#### Problem:
Beginning with the line containing "For each line below, return its bounding" and ending at the last line of the data, set down every line exactly, leaving out all pictures.

#### Data records:
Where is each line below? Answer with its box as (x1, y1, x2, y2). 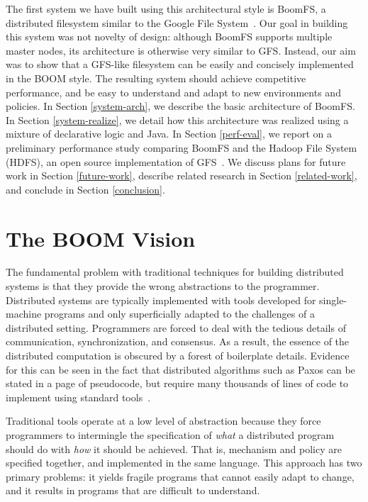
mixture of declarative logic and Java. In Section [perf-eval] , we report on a (6, 126, 333, 141)
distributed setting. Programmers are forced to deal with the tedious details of (6, 320, 346, 335)
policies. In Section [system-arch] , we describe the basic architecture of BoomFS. (6, 99, 355, 113)
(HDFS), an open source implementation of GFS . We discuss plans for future (6, 154, 346, 169)
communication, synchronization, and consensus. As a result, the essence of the (6, 334, 350, 349)
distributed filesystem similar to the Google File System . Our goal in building (6, 15, 348, 30)
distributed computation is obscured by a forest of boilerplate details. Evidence (6, 348, 350, 362)
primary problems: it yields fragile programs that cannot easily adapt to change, (6, 469, 355, 484)
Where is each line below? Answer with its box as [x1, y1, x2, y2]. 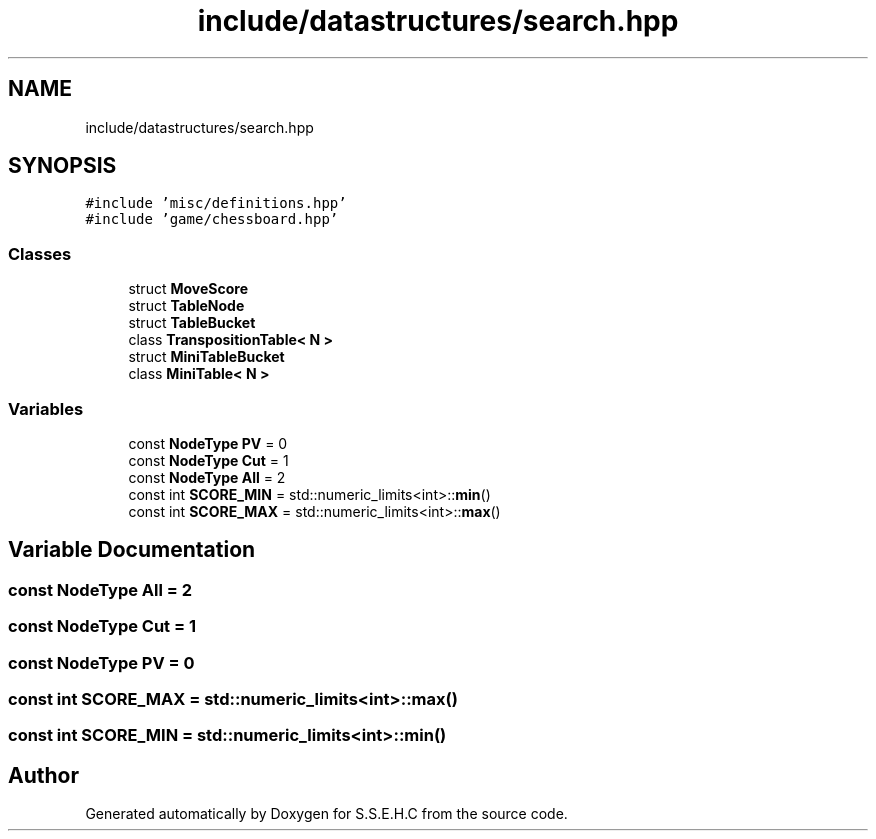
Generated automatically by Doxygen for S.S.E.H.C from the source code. [85, 805, 568, 823]
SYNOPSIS [8, 153, 117, 179]
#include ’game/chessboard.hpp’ [85, 211, 339, 228]
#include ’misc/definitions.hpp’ [85, 195, 347, 212]
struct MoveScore [128, 280, 248, 298]
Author [8, 762, 79, 788]
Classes [8, 243, 72, 264]
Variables [8, 398, 84, 419]
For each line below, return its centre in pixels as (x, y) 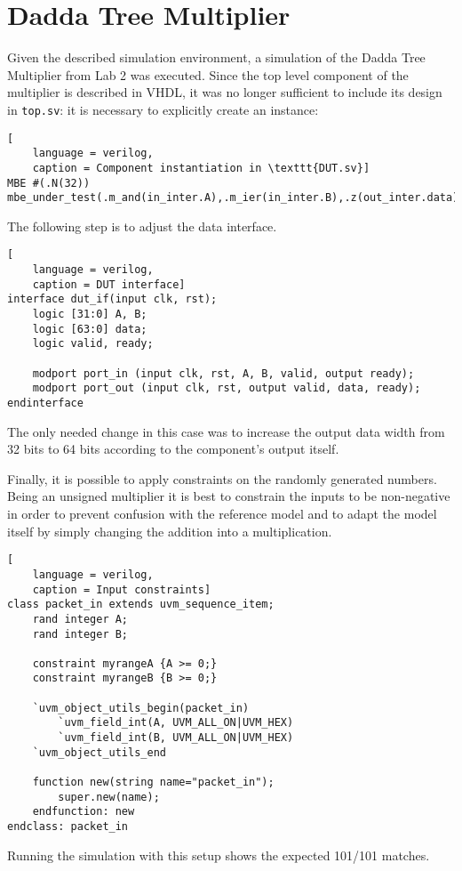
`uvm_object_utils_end (99, 752)
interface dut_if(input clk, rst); (112, 299)
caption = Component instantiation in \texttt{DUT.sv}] (201, 168)
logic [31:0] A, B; (90, 315)
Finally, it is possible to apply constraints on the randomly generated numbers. (222, 478)
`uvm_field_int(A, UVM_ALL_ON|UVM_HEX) (176, 723)
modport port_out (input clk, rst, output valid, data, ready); (227, 388)
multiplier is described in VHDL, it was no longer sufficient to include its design (225, 92)
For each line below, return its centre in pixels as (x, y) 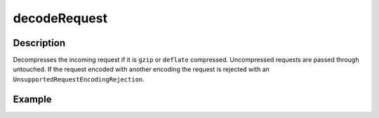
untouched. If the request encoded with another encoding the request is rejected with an (141, 69)
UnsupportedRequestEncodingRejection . (79, 79)
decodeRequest (60, 18)
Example (32, 99)
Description (39, 43)
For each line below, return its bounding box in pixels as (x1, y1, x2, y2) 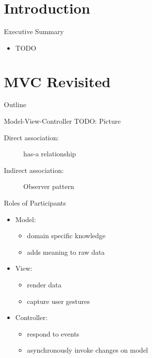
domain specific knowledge (27, 230, 106, 241)
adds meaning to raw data (27, 246, 105, 257)
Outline (4, 99, 26, 110)
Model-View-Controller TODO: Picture (4, 116, 121, 126)
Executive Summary (4, 26, 64, 37)
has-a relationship (23, 149, 76, 159)
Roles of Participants (4, 198, 66, 207)
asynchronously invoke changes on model (27, 345, 148, 355)

#### Response box:
For each line below, return its bounding box in pixels as (x1, y1, x2, y2) 
domain specific knowledge (27, 230, 106, 241)
adds meaning to raw data (27, 246, 105, 257)
Outline (4, 99, 26, 110)
Model-View-Controller TODO: Picture (4, 116, 121, 126)
Executive Summary (4, 26, 64, 37)
has-a relationship (23, 149, 76, 159)
Roles of Participants (4, 198, 66, 207)
asynchronously invoke changes on model (27, 345, 148, 355)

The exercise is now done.